I've been trying to read through old posts trying to answer my questions but have been unable to figure things out, especially since some of the threads are 4+ years old.

I'm putting together a new playback system for a 440 seat regional/summer stock playhouse. While I've built over 150 playback systems over the last 15 years, Apple, MacOSX & QLab are all kinda new to me in this context. All my systems have been windows platform, pci interfaces and either SFX or SCS. But every designer we've had since opening last June has specifically requested QLab. So...

Will a quad-core MacMini with its Intel HD 4000 graphics drive both a control monitor and a 1920x1200 projector simultaneously with different content?

In addition to hard drive located video files, will QLab play DVDs & Blu-rays via an external USB drive?
Will QLab decode multi-channel audio (Dolby TrueHD, DTS-HD) and allow me to configure and route it for a 3.1 system (L/C/R/Subs)?

Video playback with this setup will be separate from theatrical presentations. (Any shows requiring video will utilize a rented media server).
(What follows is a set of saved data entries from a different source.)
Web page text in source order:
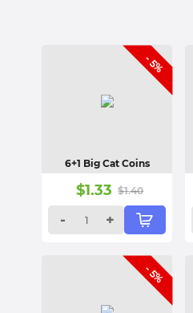
- 5%
6+1 Big Cat Coins
$1.33 $1.40
- +
- 5%
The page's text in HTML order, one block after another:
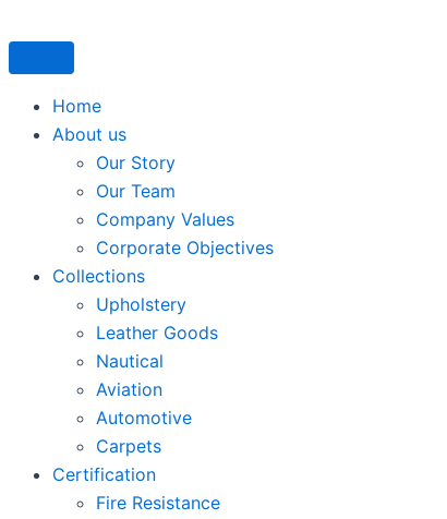
to
content
Home
About us
Our Story
Our Team
Company Values
Corporate Objectives
Collections
Upholstery
Leather Goods
Nautical
Aviation
Automotive
Carpets
Certification
Fire Resistance

So, think film festival type events and "Sing-A-Long Sound Of Music" type stuff.

Thanks,

~Alden


----------



## cpf (Jan 17, 2013)

QLab can't play optical media - it must first be removed from the disk and put onto the hard drive in a readable format - make sure doing this is legal in your jurisdiction and OK with the content provider. I'd avoid external USB drives, they're more prone to sudden slowdowns that will cause stuttering.

QLab can handle as many channels of audio as you want (with appropriate licenses, I think the actual limit is 48?). It's up to you to route them.
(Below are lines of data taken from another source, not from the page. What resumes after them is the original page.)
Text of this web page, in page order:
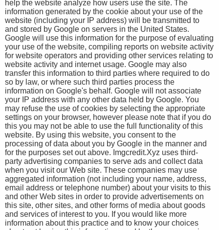
help the website analyze how users use the site. The
information generated by the cookie about your use of the
website (including your IP address) will be transmitted to
and stored by Google on servers in the United States.
Google will use this information for the purpose of evaluating
your use of the website, compiling reports on website activity
for website operators and providing other services relating to
website activity and internet usage. Google may also
transfer this information to third parties where required to do
so by law, or where such third parties process the
information on Google's behalf. Google will not associate
your IP address with any other data held by Google. You
may refuse the use of cookies by selecting the appropriate
settings on your browser, however please note that if you do
this you may not be able to use the full functionality of this
website. By using this website, you consent to the
processing of data about you by Google in the manner and
for the purposes set out above. Imgcredit.Xyz uses third-
party advertising companies to serve ads and collect data
when you visit our Web site. These companies may use
aggregated information (not including your name, address,
email address or telephone number) about your visits to this
and other Web sites in order to provide advertisements on
this site, other sites, and other forms of media about goods
and services of interest to you. If you would like more
information about this practice and to know your choices
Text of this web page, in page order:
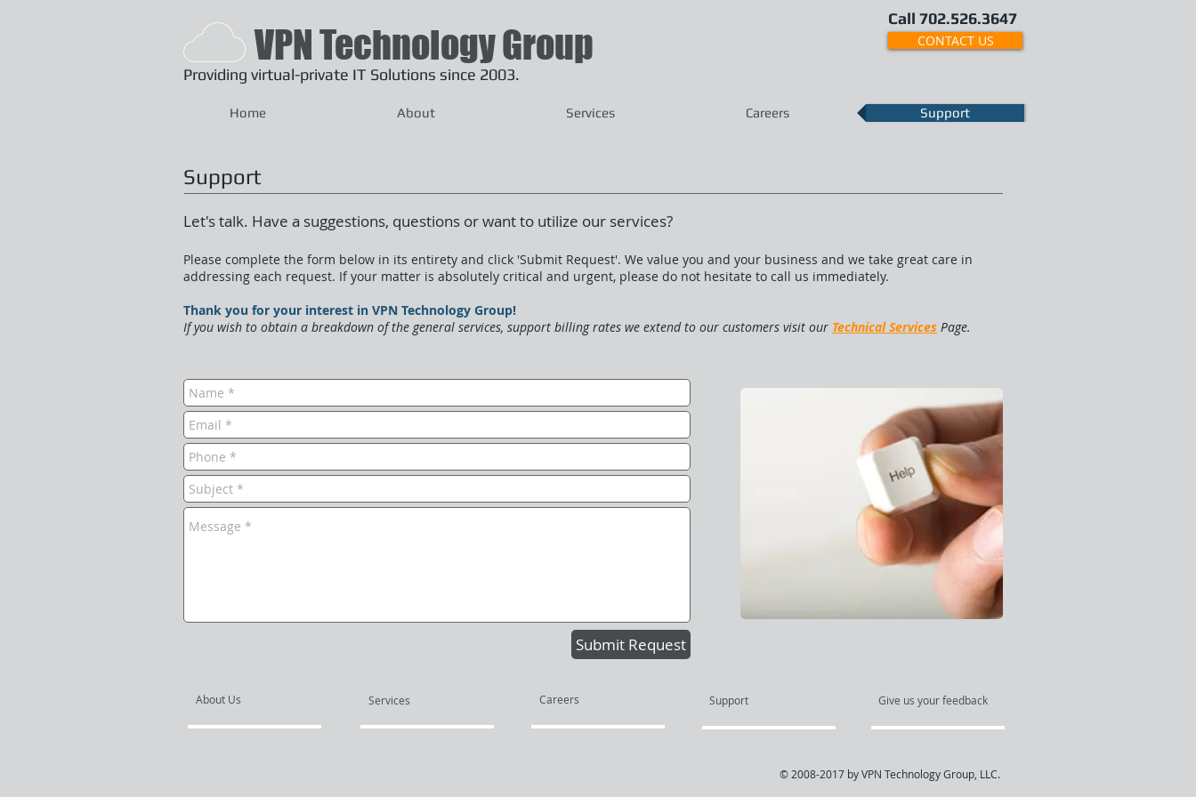
Providing virtual-private IT Solutions since 2003.
Call 702.526.3647
CONTACT US
VPN Technology Group
Home About Services Careers Support
Support
Let's talk. Have a suggestions, questions or want to utilize our services?
Please complete the form below in its entirety and click 'Submit Request'. We value you and your business and we take great care in
addressing each request. If your matter is absolutely critical and urgent, please do not hesitate to call us immediately.
Thank you for your interest in VPN Technology Group!
If you wish to obtain a breakdown of the general services, support billing rates we extend to our customers visit our Technical Services Page.
Submit Request
© 2008-2017 by VPN Technology Group, LLC.
Careers
Services Support
About Us Give us your feedback

You'll need a Thunderbolt to DVI adaptor to get the second video output (there's a HDMI output built in).


----------



## aldenf (Jan 18, 2013)

Thanks, cpf!

I'm also installing a windows machine to monitor RF receivers and processors. Should I just plan on swapping the audio interface when I need and driving the projector with the Windows machine? For strict audio playback on QLab, the MacMini is a great solution. But it seems that if you want to do more, then it requires a MacPro and gets much more expensive.

Does everyone just use VLC for presentation of film/video? VLC won't play Blu-Ray will it? Will VLC decode multichannel audio and allow you to route it to appropriate interface channels?
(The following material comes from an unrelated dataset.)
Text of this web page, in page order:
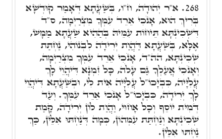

Are we the only theater that's trying to accomplish this without resorting to consumer grade equipment?

What is everyone else using for this purpose? I would think that it shouldn't be this difficult.

Thanks,

~Alden


----------



## AlexDonkle (Jan 26, 2013)

VLC 2.0 (released about a year ago) added BluRay support, but I haven't used it personally. 

The simplest method may be using Qlab and the MacMini for theater shows, and then using a separate, dedicated Blu-Ray player (possible with 7.1 analog audio output to route into the board).


----------